The ‘realistic’ version of this story would see Emilie and the children condemned to remain at the bishop’s house, maybe until they suffered some form of untimely death like the first Mrs. Vergerus and her offspring. With Isak’s apparently frustrated and despairing gesture at the foot of the staircase, followed by a fade-to-white (during which the illusion is conjured upstairs), the film seems to be saying that this salvation could only be accomplished in this medium, cinema. In the theatre, Isak’s trick would be too obvious, but in a film you can dissolve the image and make the children appear to still be upstairs, and simultaneously pretend that they’re in the trunk Isak makes off with.

Fanny and Alexander start off in the Ekdahl household, surrounded by warmth, comfort, boredom, mediocrity, silliness, games, and dysfunctional relationships that nonetheless cohere into something like a family. Theatre, fantasy and imagination are relatively innocent, communal forces in this world, and their potential to induce nightmares and sublime ecstasies remains marginal: in the prologue, the erotic statue beckons to Alexander and the Grim Reaper lurks in the distance, but the grandmother comes in to shatter the illusion.

Then the children find themselves plunged into the cold, bleak world of the Vergerus household, which is defined by privation and abuse. At first glance this might seem like an anti-theatrical space, similar in spirit to the rationalism embodied by another Vergerus in The Magician. Certainly, the bishop punishes Alexander for making up stories. But Alexander’s nightmare visions in the dark attic make it clear that this is not a place where the imagination is simply stifled: rather, the capacity to make things up is directed into a different channel. Alexander at first conjures up fantasies that subvert the bishop’s authority, but he is then tortured into amplifying that authority through his imagination, so that even the ghosts of Edvard’s children join him in punishing Alexander (and like their father, they obviously enjoy doing so). So this is a place where nightmares are given free rein, in the service of an abusive patriarch.
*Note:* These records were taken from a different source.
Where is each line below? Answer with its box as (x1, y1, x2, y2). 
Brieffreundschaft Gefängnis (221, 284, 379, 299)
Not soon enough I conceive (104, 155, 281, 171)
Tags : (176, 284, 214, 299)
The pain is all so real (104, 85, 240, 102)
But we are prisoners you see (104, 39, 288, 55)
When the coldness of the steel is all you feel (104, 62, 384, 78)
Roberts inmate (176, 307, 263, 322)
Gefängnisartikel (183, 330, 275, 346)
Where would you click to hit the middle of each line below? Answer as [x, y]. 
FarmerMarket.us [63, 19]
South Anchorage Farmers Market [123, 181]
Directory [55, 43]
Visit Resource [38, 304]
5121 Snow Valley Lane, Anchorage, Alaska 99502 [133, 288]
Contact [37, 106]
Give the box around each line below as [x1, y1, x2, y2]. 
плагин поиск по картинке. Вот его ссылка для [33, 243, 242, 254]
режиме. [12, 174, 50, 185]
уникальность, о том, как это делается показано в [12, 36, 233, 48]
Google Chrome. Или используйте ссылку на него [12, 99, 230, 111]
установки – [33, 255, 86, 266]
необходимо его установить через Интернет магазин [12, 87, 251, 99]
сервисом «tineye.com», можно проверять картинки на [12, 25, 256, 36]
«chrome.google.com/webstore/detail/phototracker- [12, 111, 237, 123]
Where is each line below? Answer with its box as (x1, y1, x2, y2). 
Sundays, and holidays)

The ‘magical’ segue into the Jacobi household indicates that this new setting will be a more complex, ambiguous space. Until now, there has been fantasy and reality, and reasonably clear distinctions between them; from this point on, anything that can be imagined can also be realised and made tangible. We, as the audience, need to accept this ridiculous plot twist whereby the children are saved, and we need to understand that it’s not just a cop-out, not just a way of bringing about a happy ending. Isak’s beautiful but seemingly interminable reading from his book – which seems to transition from a reading into a meandering dreamlike fantasy that moves away from what is written on the page, as Isak looks up from it and continues the story – helps to emphasise this movement into a state of mind between sleep and waking, where we experience incomprehensible dreams that seem to be ambiguously related to real life, and which may in part represent something that is actually happening.
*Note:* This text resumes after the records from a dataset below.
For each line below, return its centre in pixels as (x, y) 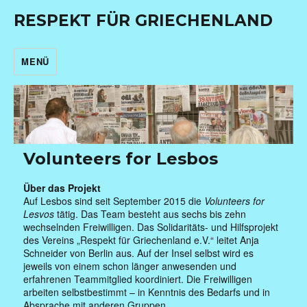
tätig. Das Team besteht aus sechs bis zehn (150, 213)
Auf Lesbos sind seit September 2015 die (114, 200)
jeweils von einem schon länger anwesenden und (130, 266)
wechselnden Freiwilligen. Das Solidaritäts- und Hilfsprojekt (151, 226)
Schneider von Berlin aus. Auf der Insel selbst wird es (139, 253)
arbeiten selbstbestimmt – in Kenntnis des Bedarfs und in (147, 292)
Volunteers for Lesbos (121, 158)
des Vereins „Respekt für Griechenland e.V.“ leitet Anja (142, 240)
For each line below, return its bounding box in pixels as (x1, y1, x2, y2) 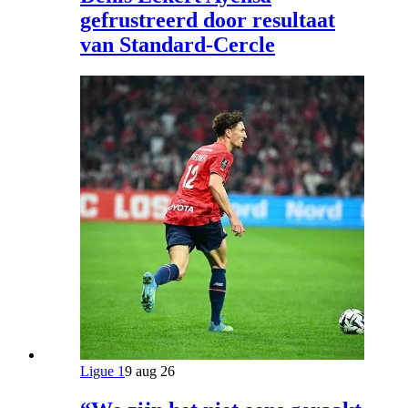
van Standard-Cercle (80, 33, 275, 57)
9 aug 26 (125, 362, 175, 379)
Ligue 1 (80, 362, 125, 379)
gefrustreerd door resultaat (80, 8, 335, 33)
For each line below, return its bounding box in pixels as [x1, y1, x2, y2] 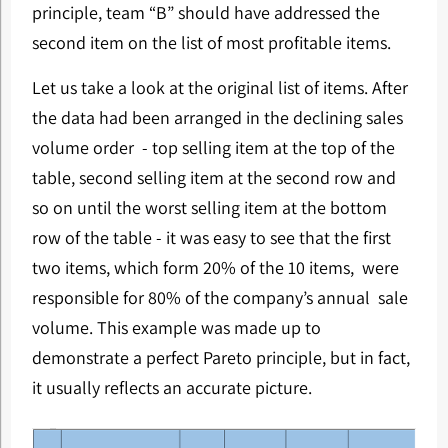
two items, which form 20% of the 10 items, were [31, 255, 399, 279]
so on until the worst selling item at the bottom [31, 195, 387, 219]
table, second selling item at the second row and [31, 165, 396, 189]
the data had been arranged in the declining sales [31, 105, 403, 129]
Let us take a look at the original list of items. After [31, 75, 408, 99]
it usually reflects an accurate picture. [31, 375, 312, 399]
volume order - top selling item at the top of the [31, 135, 395, 159]
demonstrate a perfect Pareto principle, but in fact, [31, 345, 410, 369]
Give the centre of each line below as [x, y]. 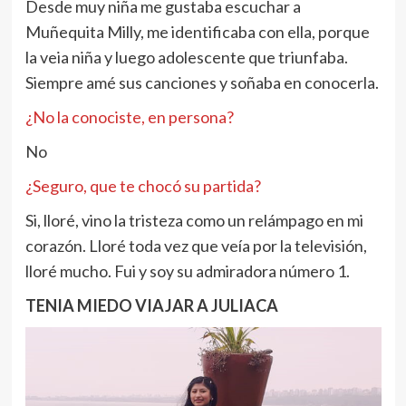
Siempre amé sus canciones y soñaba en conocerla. [202, 83]
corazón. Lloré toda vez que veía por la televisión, [196, 246]
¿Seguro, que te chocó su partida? [143, 186]
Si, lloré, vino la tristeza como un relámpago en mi [194, 221]
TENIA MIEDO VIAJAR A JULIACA [151, 306]
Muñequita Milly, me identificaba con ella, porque [197, 32]
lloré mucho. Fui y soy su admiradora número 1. [187, 271]
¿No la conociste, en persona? [129, 117]

This gives us a licence to be as scared as Alexander when he seems to hear God speaking from behind a door, and to be even more scared when Ismael channels Alexander’s murderous thoughts into reality. We see another nightmare vision – the bedridden aunt, consumed by flames, staggering from her room – but we know it’s happening in real life as well. Like Isak’s rescue mission, this does help to resolve the plot, enabling Emilie and the children to return to the Ekdahl household. But it also brings elements of the Vergerus and Jacobi households into this formerly warm, safe space. The bishop not only appears to Alexander as an intangible vision, he appears behind Alexander, before he sees him, and so clearly has an independent existence of his own. In a horrible reversal of the ‘Don’t touch them!’ moment during the rescue (where the illusion protected the children and made them untouchable), Edvard now exercises his authority over his stepson by hitting him twice from behind, causing him to fall and drop the biscuits: he’s not just independent of Alexander, he’s also tangible, and can cause real physical harm.
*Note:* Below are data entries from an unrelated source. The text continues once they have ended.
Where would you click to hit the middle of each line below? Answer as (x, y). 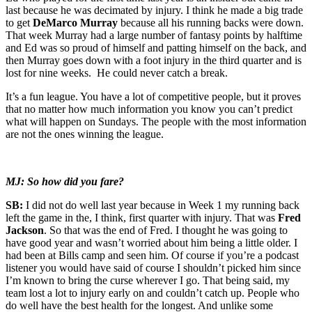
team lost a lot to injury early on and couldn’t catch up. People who (153, 292)
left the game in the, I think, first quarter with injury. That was (142, 217)
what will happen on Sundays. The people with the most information (156, 121)
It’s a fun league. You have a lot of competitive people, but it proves (153, 96)
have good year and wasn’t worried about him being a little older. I (151, 242)
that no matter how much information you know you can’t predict (149, 109)
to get (19, 22)
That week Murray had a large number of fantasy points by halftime (154, 35)
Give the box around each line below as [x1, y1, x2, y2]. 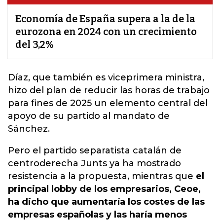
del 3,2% [15, 38, 54, 50]
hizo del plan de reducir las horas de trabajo [8, 85, 210, 96]
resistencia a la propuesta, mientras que [8, 171, 196, 182]
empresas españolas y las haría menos [8, 209, 187, 220]
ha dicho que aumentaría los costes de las [8, 196, 205, 207]
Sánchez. [8, 123, 50, 134]
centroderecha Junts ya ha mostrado [8, 158, 181, 169]
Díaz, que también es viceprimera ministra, [8, 72, 204, 83]
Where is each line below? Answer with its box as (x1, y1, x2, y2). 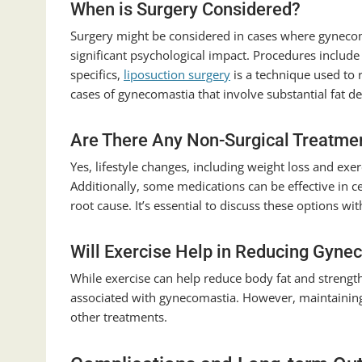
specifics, (70, 66, 124, 83)
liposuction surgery (124, 66, 230, 83)
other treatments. (70, 309, 167, 326)
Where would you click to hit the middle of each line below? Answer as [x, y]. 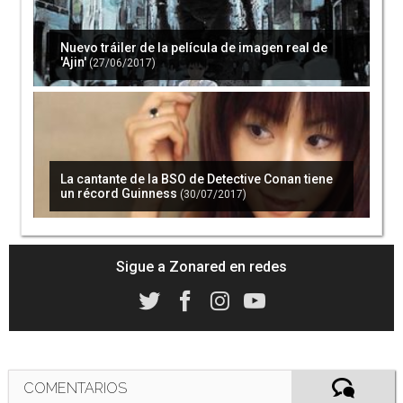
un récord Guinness [119, 194]
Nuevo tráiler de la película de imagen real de [194, 48]
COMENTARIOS [75, 388]
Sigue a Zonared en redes [201, 266]
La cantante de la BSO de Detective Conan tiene [197, 179]
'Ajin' [74, 63]
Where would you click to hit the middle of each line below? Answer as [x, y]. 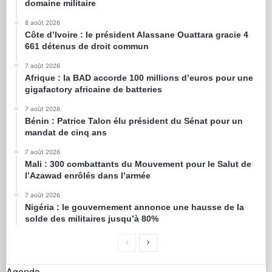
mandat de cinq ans [66, 133]
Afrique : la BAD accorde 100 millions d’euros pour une [139, 78]
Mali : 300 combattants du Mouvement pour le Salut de [138, 164]
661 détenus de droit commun [87, 46]
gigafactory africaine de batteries [93, 90]
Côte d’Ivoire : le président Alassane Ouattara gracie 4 [137, 35]
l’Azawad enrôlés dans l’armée [88, 176]
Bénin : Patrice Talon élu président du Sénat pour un [134, 121]
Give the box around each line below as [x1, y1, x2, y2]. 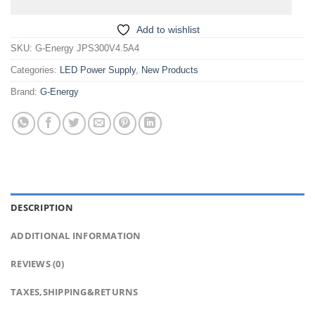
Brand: [11, 86, 40, 97]
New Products [141, 64, 198, 75]
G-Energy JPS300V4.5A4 [35, 42, 139, 53]
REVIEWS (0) [11, 257, 64, 270]
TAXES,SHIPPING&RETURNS [11, 285, 139, 298]
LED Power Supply [60, 64, 136, 75]
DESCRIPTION [11, 200, 73, 214]
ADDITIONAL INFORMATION [11, 229, 141, 242]
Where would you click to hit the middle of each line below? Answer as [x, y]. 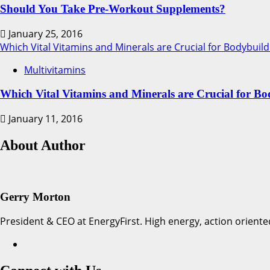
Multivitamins [55, 70]
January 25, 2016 [44, 33]
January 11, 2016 [44, 119]
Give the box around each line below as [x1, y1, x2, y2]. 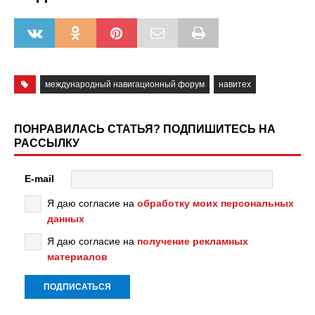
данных [47, 213, 84, 224]
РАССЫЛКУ [14, 137, 79, 149]
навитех [218, 79, 251, 89]
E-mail [25, 172, 54, 184]
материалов [47, 251, 108, 262]
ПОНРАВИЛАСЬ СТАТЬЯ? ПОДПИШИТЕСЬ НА [14, 123, 276, 135]
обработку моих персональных [137, 198, 294, 209]
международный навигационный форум [44, 79, 205, 89]
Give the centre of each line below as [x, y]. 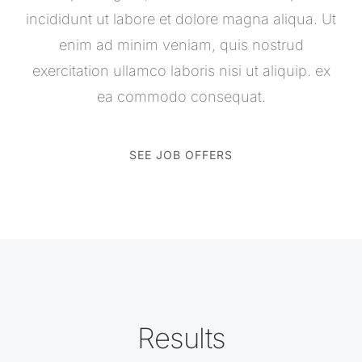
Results [181, 338]
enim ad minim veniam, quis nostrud [181, 44]
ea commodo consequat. [181, 96]
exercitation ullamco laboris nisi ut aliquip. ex [181, 70]
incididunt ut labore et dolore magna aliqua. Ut [181, 19]
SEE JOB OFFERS [181, 154]
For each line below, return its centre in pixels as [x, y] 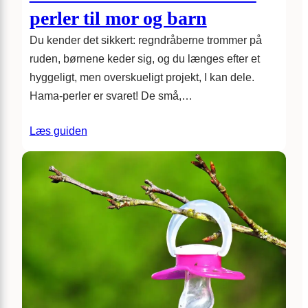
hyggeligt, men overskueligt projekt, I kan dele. [142, 77]
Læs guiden [58, 131]
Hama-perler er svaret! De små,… [111, 96]
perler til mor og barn [118, 18]
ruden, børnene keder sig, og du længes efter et [144, 58]
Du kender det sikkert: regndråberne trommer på [145, 40]
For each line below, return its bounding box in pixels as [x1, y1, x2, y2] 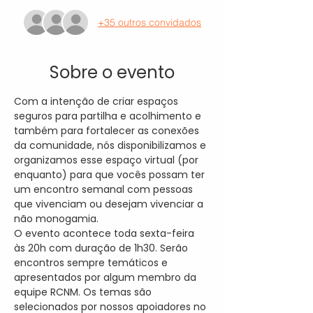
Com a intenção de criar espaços [14, 94, 181, 108]
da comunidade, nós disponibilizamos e [14, 138, 209, 152]
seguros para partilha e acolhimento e [14, 109, 204, 123]
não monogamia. [14, 212, 99, 226]
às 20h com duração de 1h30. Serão [14, 241, 191, 255]
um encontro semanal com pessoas [14, 182, 196, 196]
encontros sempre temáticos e [14, 256, 170, 270]
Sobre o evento [49, 61, 175, 84]

The ghost of Alexander’s father doesn’t appear at the end; Alexander has lost him. But the stepfather says, ‘You will never escape me.’ As Alexander lies in his grandmother’s lap, listening to the line from Strindberg’s play (or the prologue to that play?), we understand that the imaginative power this quotation refers to is a double-edged sword. As at the beginning of the film, we have the grandmother reassuring Alexander that he’s only been dreaming, providing a warm, soft cradle in which he can take refuge; but we also have a sense that those imaginative forces have acquired a new power, not only to terrify but also to hurt, and that nothing can fully protect Alexander from the damage that has been and will be done to him.

User avatar
ando
Bringing Out El Duende
Joined: Mon Dec 06, 2004 6:53 pm
Location: New York City

Re: Fanny and Alexander (Ingmar Bergman, 1982)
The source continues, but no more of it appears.